▸ **SUPPLIED MATERIAL**:
[Start of section]

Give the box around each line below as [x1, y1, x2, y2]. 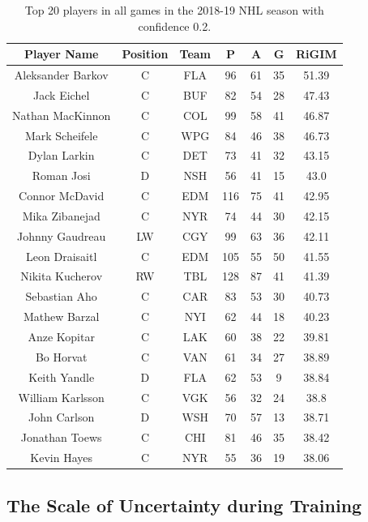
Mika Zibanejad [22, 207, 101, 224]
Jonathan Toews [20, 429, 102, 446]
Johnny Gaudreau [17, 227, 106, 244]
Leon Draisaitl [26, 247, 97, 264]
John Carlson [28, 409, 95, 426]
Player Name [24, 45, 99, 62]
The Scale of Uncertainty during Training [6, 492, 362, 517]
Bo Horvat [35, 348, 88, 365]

[End of section]
[Start of section]

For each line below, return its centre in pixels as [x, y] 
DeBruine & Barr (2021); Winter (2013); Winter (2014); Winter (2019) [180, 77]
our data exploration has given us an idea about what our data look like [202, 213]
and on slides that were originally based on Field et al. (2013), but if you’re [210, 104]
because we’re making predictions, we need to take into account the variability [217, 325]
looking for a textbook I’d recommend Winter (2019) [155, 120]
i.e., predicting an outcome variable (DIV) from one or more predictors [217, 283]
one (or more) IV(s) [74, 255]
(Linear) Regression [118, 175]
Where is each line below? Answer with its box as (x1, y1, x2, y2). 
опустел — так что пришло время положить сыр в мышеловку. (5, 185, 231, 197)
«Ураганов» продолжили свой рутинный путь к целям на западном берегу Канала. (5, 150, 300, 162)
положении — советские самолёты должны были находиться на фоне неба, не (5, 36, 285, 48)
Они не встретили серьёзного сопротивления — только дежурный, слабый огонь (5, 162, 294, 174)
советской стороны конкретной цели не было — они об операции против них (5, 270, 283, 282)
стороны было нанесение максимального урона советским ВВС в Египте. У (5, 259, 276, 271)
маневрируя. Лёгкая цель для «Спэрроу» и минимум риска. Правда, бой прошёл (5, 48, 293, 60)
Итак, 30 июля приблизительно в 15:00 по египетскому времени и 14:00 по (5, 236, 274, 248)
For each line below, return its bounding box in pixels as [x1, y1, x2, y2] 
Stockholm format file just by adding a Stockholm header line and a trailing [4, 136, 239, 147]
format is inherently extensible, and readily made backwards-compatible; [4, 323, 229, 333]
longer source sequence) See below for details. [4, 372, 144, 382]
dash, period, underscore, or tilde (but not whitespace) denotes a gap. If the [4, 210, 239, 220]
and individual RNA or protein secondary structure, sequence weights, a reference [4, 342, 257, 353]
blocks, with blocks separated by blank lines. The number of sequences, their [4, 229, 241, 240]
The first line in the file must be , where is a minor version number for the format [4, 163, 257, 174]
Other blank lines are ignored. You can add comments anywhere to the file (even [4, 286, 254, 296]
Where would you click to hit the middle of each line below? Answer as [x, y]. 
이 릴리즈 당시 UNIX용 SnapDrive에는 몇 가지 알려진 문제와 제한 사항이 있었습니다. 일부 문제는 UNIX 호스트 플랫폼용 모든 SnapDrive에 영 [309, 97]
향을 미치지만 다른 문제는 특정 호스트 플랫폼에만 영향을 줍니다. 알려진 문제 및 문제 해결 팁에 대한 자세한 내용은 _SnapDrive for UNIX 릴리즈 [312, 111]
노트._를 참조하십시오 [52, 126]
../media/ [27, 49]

[End of section]

▸ **INSTRUCTIONS TO FOLLOW**:
Tally the lines of the data that contain the string "number", and report nothing but the tally.

▸ **RESULT**:
2